Task goal >>
Transcribe every entry exactly, leaving out any pictures.

Dataset entries >>
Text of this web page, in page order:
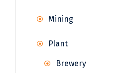
Mining
Plant
Brewery
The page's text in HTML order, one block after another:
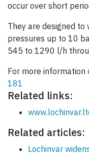
occur over short
They are designed
pressures up to 10
545 to 1290 l/h
For more information
181
Related links:
Related articles:
Lochinvar
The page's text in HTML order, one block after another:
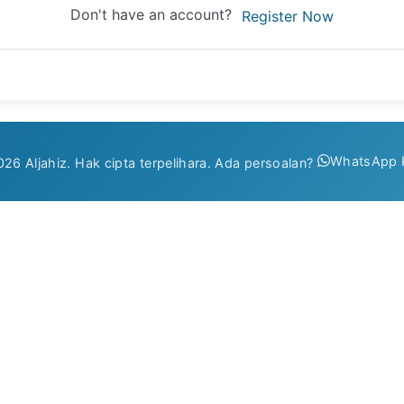
Don't have an account? Register Now
Aljahiz. Hak cipta terpelihara. Ada persoalan? WhatsApp
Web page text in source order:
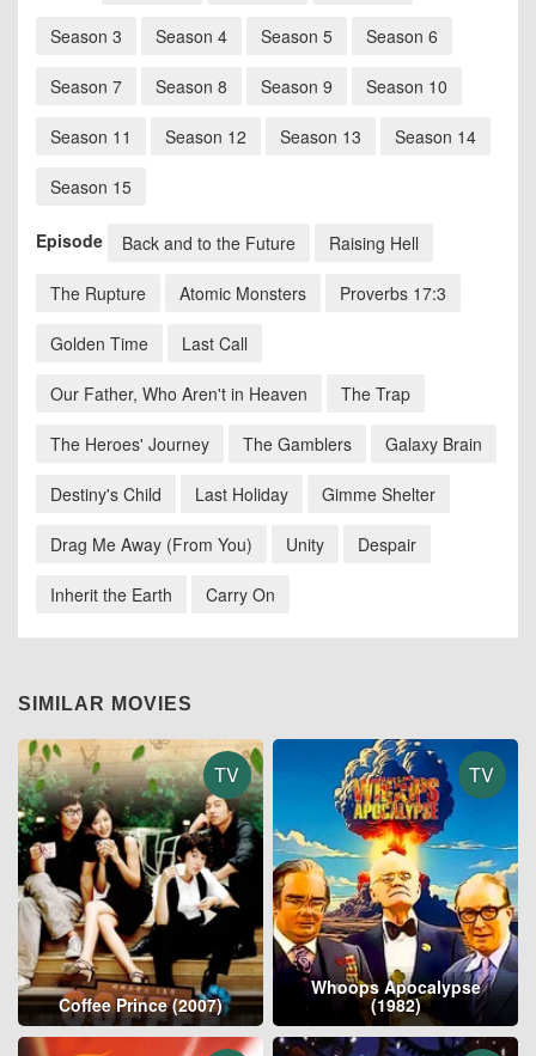
Season 3 Season 4 Season 5 Season 6
Season 7 Season 8 Season 9 Season 10
Season 11 Season 12 Season 13 Season 14
Season 15
Episode Back and to the Future Raising Hell
The Rupture Atomic Monsters Proverbs 17:3
Golden Time Last Call
Our Father, Who Aren't in Heaven The Trap
The Heroes' Journey The Gamblers Galaxy Brain
Destiny's Child Last Holiday Gimme Shelter
Drag Me Away (From You) Unity Despair
Inherit the Earth Carry On
SIMILAR MOVIES
TV
Coffee Prince (2007)
TV
Whoops Apocalypse
(1982)
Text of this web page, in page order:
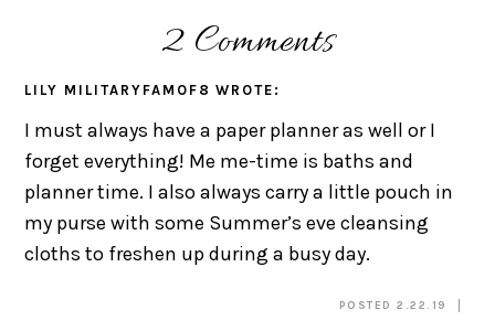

The completed task >>
Text of this web page, in page order:
Mining
Plant
Brewery
The page's text in HTML order, one block after another:
occur over short
They are designed
pressures up to 10
545 to 1290 l/h
For more information
181
Related links:
Related articles:
Lochinvar
The page's text in HTML order, one block after another:
Don't have an account? Register Now
Aljahiz. Hak cipta terpelihara. Ada persoalan? WhatsApp
Web page text in source order:
Season 3 Season 4 Season 5 Season 6
Season 7 Season 8 Season 9 Season 10
Season 11 Season 12 Season 13 Season 14
Season 15
Episode Back and to the Future Raising Hell
The Rupture Atomic Monsters Proverbs 17:3
Golden Time Last Call
Our Father, Who Aren't in Heaven The Trap
The Heroes' Journey The Gamblers Galaxy Brain
Destiny's Child Last Holiday Gimme Shelter
Drag Me Away (From You) Unity Despair
Inherit the Earth Carry On
SIMILAR MOVIES
TV
Coffee Prince (2007)
TV
Whoops Apocalypse
(1982)
Text of this web page, in page order:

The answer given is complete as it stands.